(Excerpts from a dataset)

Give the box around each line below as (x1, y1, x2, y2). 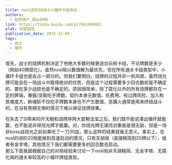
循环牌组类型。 (50, 154, 82, 160)
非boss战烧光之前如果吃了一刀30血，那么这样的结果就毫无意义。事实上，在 (5, 128, 165, 134)
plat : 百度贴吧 (5, 27, 35, 32)
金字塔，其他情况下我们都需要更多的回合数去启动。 (14, 141, 122, 147)
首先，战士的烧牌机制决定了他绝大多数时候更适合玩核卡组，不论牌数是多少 (5, 60, 162, 66)
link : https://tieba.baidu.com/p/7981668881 (5, 21, 102, 27)
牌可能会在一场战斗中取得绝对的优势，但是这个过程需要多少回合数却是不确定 (5, 79, 167, 85)
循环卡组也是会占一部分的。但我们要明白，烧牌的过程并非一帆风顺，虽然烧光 (5, 73, 167, 79)

> [Problem requirements]:
Give back an exact repeat of the lines from the top of the data through the line that holds "牌可能会在一场战斗中取得绝对的优势，但是这个过程需要多少回合数却是不确定 (5, 79, 167, 85)", both included, and omit pictures.

> [Answer section]:
Give the box around each line below as (x1, y1, x2, y2). 
循环牌组类型。 (50, 154, 82, 160)
非boss战烧光之前如果吃了一刀30血，那么这样的结果就毫无意义。事实上，在 (5, 128, 165, 134)
plat : 百度贴吧 (5, 27, 35, 32)
金字塔，其他情况下我们都需要更多的回合数去启动。 (14, 141, 122, 147)
首先，战士的烧牌机制决定了他绝大多数时候更适合玩核卡组，不论牌数是多少 (5, 60, 162, 66)
link : https://tieba.baidu.com/p/7981668881 (5, 21, 102, 27)
牌可能会在一场战斗中取得绝对的优势，但是这个过程需要多少回合数却是不确定 (5, 79, 167, 85)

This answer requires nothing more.